In this post, I provide a brief overview of RoPE and the motivation behind it.

We will first start off with how other positional encoding methods work. Next, we provide the necessary background and derivation of RoPE. Finally, we will take a step back and discuss the high-level intuition behind RoPE and why it seems to work so well in practice.

Let \( \mathbb{S}_N = \{ w_i \}_{i=1}^N \) be a sequence of \(N\) input tokens with \(w_i\) being the \(i\)-th token. The corresponding word embedding of \(\mathbb{S}_N \) is denoted as \(\mathbb{E}_N = \{ \bf{x}_i\}_{i=1}^N \), where \(\bf{x}_i \in \mathbb{R}^d \) is the \(d\)-dimensional embedding of \(w_i\) without position information.

Self-attention first incorporates position information to the word embeddings and transforms them into queries, keys, and values:

\[ \begin{align} \bf{q}_m &= f_q (\bf{x}_m, m) \notag \\ \bf{k}_n &= f_k (\bf{x}_n, n) \label{eq:kqv} \\ \bf{v}_n &= f_v (\bf{x}_n, n) \notag \end{align} \]

where \( \bf{q}_m\), \(\bf{k}_n\) and \(\bf{v}_n\) incorporate the \(m\)-th and \(n\)-th positions through \(f_q\), \(f_k\) and \(f_v\) respectively.
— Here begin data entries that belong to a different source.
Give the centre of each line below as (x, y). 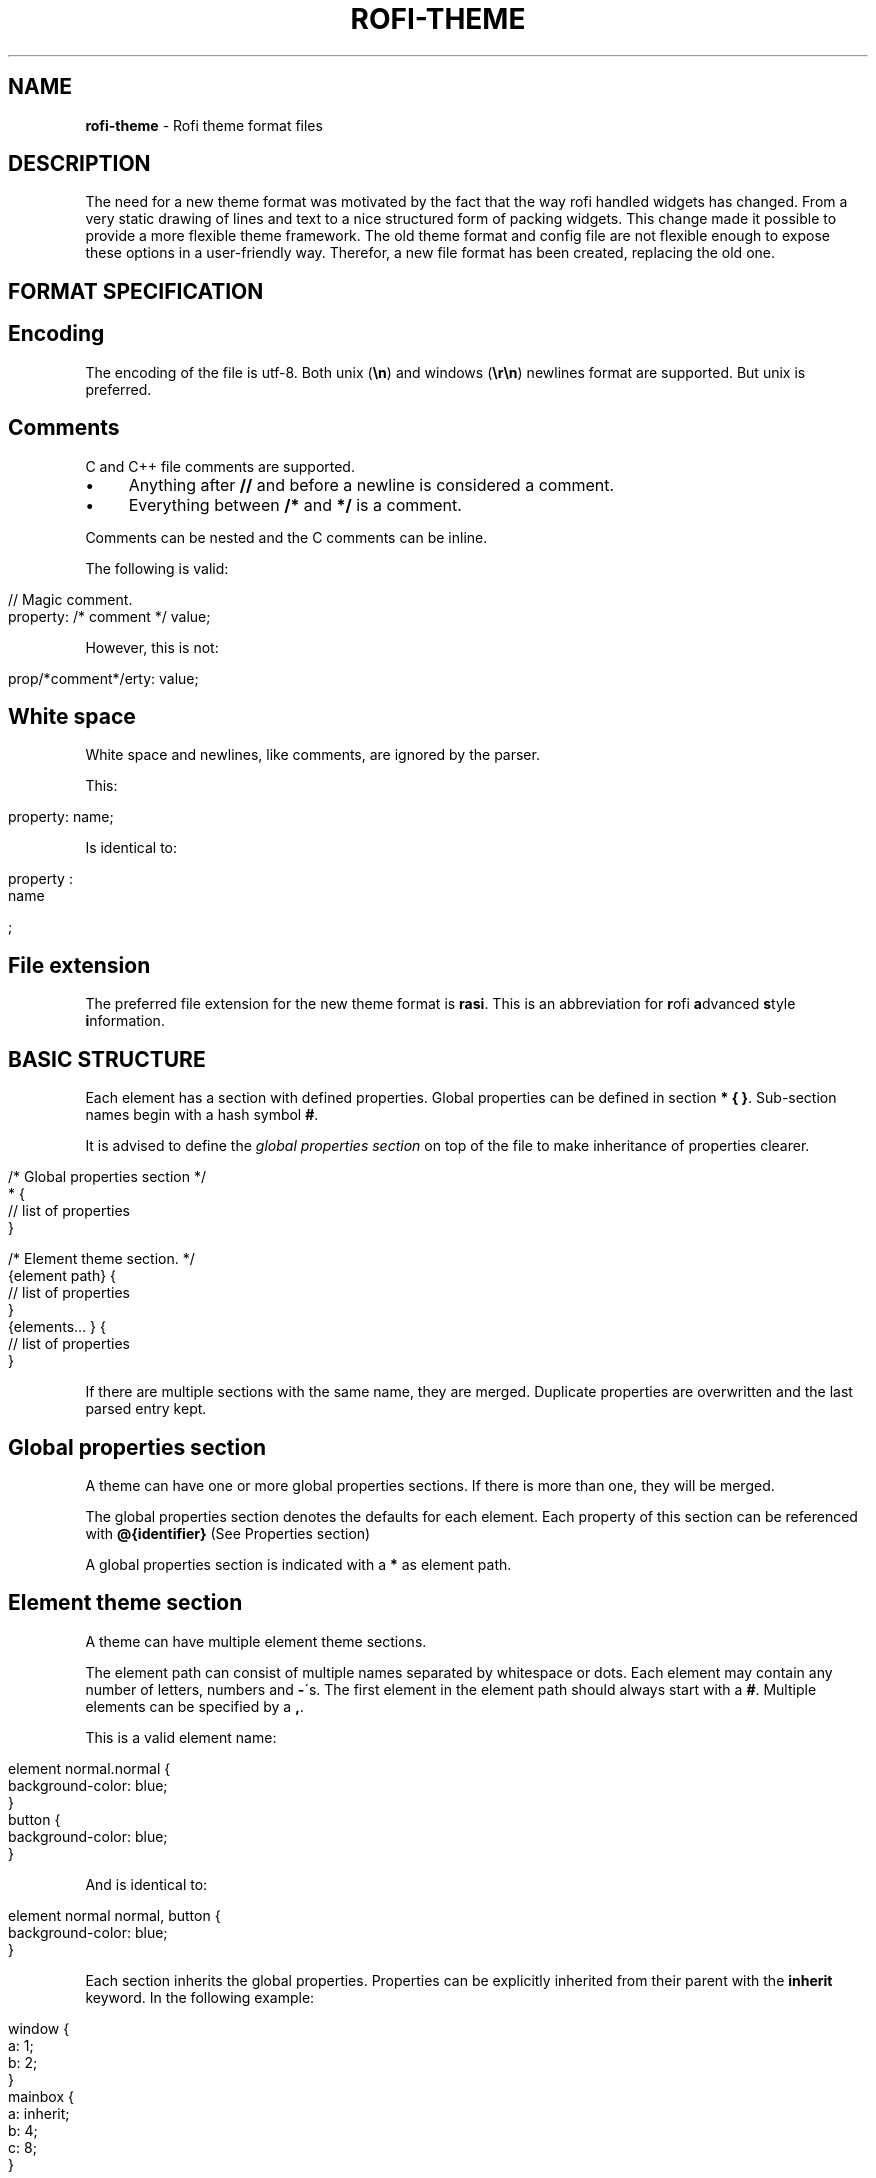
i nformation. (125, 1021)
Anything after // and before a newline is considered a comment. (371, 484)
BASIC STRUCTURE (107, 1059)
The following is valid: (157, 568)
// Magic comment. (70, 599)
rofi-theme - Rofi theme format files (204, 125)
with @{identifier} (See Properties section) (228, 1533)
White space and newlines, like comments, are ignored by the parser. (312, 755)

The query and key values are then used to compute the attention weights, while the output is computed as the weighted sum over the values:

\[ \begin{align} a_{m, n} &= \frac{\exp \left(\frac{\bf{q}_m^T \bf{k}_n}{\sqrt{d}} \right)}{\sum_{j=1}^N \exp \left( \frac{\bf{q}_m^T \bf{k}_j}{\sqrt{d}} \right)} \label{eq:attention}\\ \bf{o}_m &= \sum_{n=1}^N a_{m, n} \bf{v}_n \end{align} \]

Most approaches to positional encoding can be grouped in two categories: absolute and relative.

Absolute position embedding

A typical choice for the function \(f\) is:

\[ \begin{align} f_{\{q, k, v \}} (\bf{x}_i, i) &:= \bf{W}_{\{q, k, v \}} (\bf{x}_i + \bf{p}_i) \end{align} \]

where \( \bf{p}_i \) is a \(d\)-dimensional positional encoding vector.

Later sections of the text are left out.